Having the chance to mix it up with some really impressive women in the heats was a lot of fun. As someone who didn’t find themselves in many sprint heats growing up, I learned that my heat strategies could probably use some work. In the spirit of committing and going for it, I took
advantage of my fast skis (thanks to the incredible GRP coaches and wax crew!) and sling-shotted into the lead up the first big climb. Realizing that I was feeling pretty good, I continued this surge through the climbs and fought to hold the lead into the finish. While I was overtaken in both the quarterfinal and semifinal before the final turn, I was proud of myself for skiing gutsy and taking chances. I ended the classic sprint in 10th, my best finish of the week. It also made me realize the importance of going into races with a clean slate; past results aren’t sure-fire indicators of what can happen in the future. Additionally, getting caught up in the disappointment of a poor skate sprint could have affected the rest of the week, but choosing to refocus my energy on what was ahead opened the door for better results.

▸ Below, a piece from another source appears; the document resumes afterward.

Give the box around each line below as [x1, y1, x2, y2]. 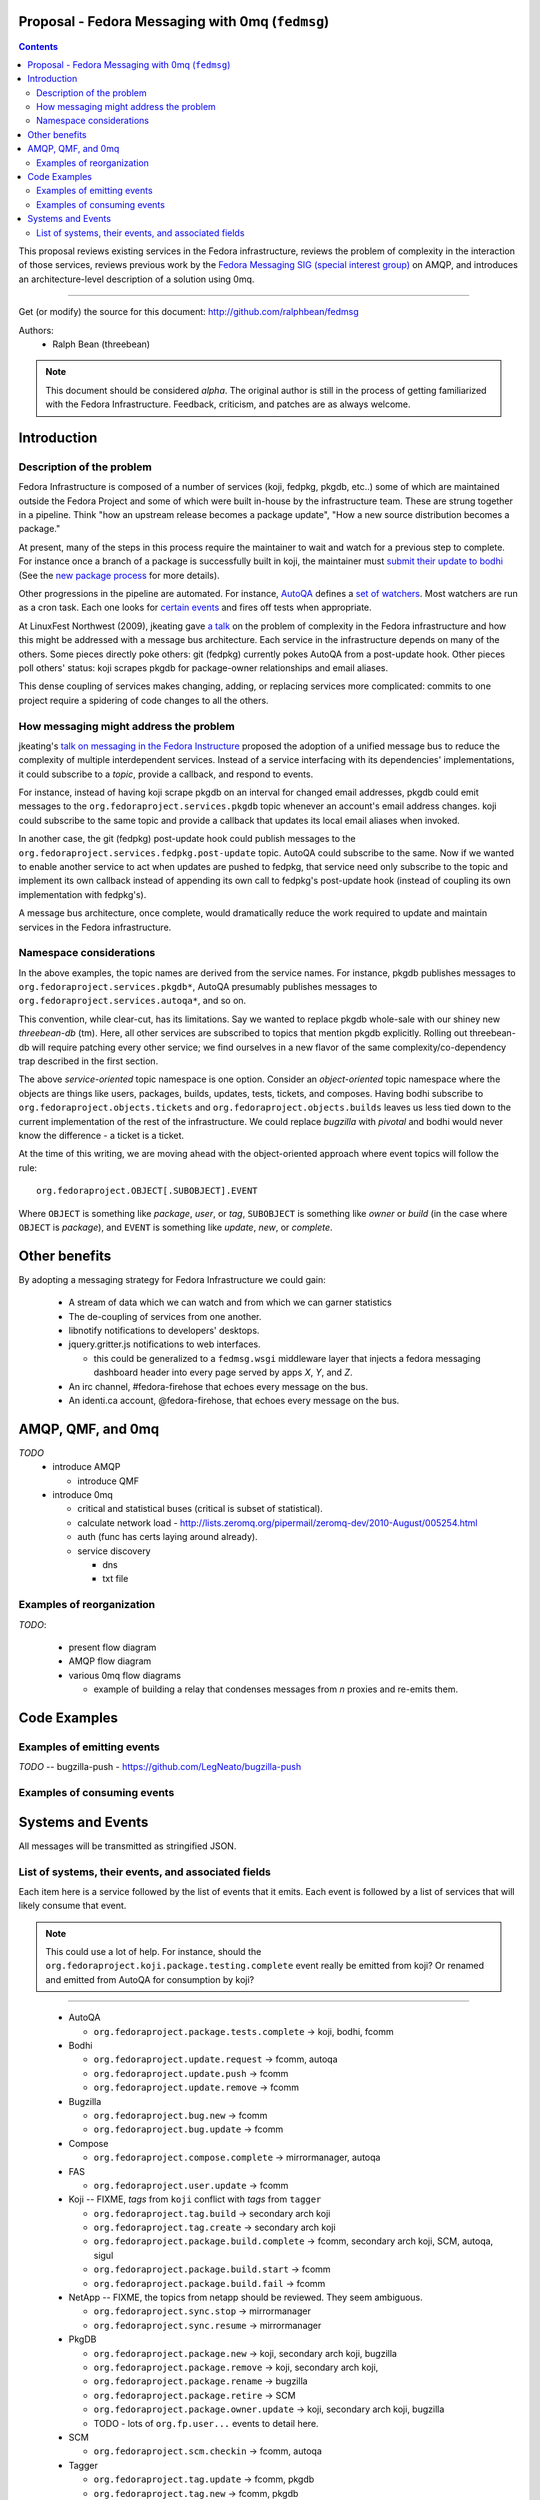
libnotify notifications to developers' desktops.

The GRP women, all finishing in the top 10 in the classic sprint, with our coach, Pepa Miloucheva. From L-R: Alex Lawson, Annika Landis, Michaela Keller-Miller, Pepa Miloucheva, Margie Freed, Caitlin Patterson.

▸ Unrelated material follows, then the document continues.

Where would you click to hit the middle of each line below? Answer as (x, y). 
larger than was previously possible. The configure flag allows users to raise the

Celebrating at the end of US Nationals with former Loppet Nordic Racing teammates: Hannah Rudd, Renae Anderson, and Margie Freed.
Moving on from three weeks in Utah, we drove North to Sun Valley, Idaho for weekend SuperTour races. Although Sun Valley brought lots of sun (go figure) and beautiful skiing, the races themselves were tough. Day one was colder than I’d anticipated, leaving me vastly underdressed and struggling to finish by the end. The second race was also difficult, and one of those days where crossing the finish line is an achievement in itself. As I’d thought I was trending upward after US Nationals, it was hard to come to terms with less-than-ideal races. I had to remind myself that ups and downs are a part of skiing and a blip in forward momentum doesn’t erase months of hard work and growth. While skiing is so often a test of patience, learning to reset and look forward to the next opportunity has been invaluable for both my mental sanity and likelihood that the next race will be a good one.

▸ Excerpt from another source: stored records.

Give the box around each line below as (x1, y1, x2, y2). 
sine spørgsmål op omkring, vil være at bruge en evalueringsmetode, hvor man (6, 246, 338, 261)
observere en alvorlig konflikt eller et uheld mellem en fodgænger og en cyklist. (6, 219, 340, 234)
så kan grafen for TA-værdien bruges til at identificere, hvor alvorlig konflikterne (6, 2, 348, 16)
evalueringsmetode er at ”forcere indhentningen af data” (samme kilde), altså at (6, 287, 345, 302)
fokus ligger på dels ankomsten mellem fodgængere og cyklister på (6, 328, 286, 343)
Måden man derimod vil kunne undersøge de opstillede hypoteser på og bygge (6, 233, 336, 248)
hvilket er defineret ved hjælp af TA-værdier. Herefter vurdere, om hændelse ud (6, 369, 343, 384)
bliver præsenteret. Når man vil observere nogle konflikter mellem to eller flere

GRP teammates Annika Landis and Margie Freed soaking up the sun in Sun Valley the day before the races began.
I’m back in Vermont now, resting up and prepping for the next competitions in Lake Placid, New York. I’ve come a long way since logging hours of sitting SkiErg this past summer and while the season has been a mixed bag thus far, I’m working on giving myself grace and remembering what it took to even make it to the starting line. Cross country skiing and working through setbacks are difficult, so shouldn’t the process be reward enough? Validating results are just a cherry on top.